C. Convert each entry into a term frequency-inverse document frequency (tfidf) vector

In [14]:
# Create the tfidf vectorizer.
tfidf = sklearn.feature_extraction.text.TfidfVectorizer()

# Apply the vectorizer to create a tfidf feature matrix.
tfv = tfidf.fit_transform(df.prepped_text)

# View details about the matrix.
tfv

<50000x32766 sparse matrix of type '<class 'numpy.float64'>'
	with 809954 stored elements in Compressed Sparse Row format>

In [15]:
# View the matrix.
tfv.toarray()

array([[0., 0., 0., ..., 0., 0., 0.],
       [0., 0., 0., ..., 0., 0., 0.],
       [0., 0., 0., ..., 0., 0., 0.],
       ...,
       [0., 0., 0., ..., 0., 0., 0.],
       [0., 0., 0., ..., 0., 0., 0.],
       [0., 0., 0., ..., 0., 0., 0.]])

In [33]:
# View some of the words corresponding to the features.
list(tfidf.vocabulary_.items())[:10]

[('vote', 31386),
 ('dick', 8024),
 ('mouth', 19521),
 ('rememb', 24211),
 ('rape', 23706),
 ('trump', 29656),
 ('day', 7457),
 ('elect', 9075),
 ('yalec', 32481),
 ('taldwin', 28425)]

Follow-Up Question:

For the three techniques in problem (2) above, give an example where each would be useful.

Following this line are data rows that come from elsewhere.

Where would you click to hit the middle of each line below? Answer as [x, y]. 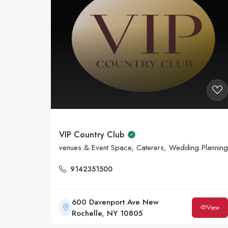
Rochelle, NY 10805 [107, 213]
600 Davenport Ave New [116, 202]
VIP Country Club [92, 135]
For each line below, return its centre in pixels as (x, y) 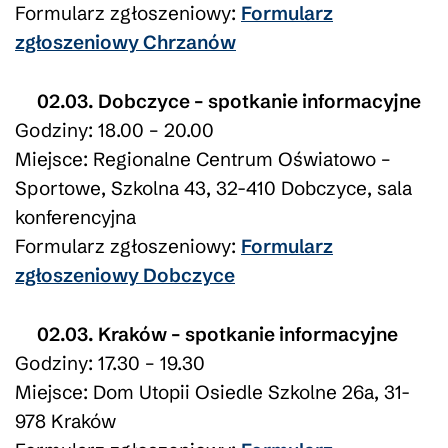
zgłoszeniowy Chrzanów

1. Creating word-count vectors could be useful for extracting the domain or sentiment of the text.  For example, a high count of domain-specific words might indicate that the text could be classified as part of that domain.
2. Creating part-of-speech vectors could be useful for extracting intent from the text.  For example, user text entries could be filtered for a high number of verbs, potentially indicating an intent to act.
3. Creating tfidf vectors is useful for quantifying how important different words are in the context of the overall document or set of documents being analyzed.  One example might be analyzing posts on a message board thread to identify "trolling", i.e., posts that do not use many (or any) of the terms being used by most of the other posts.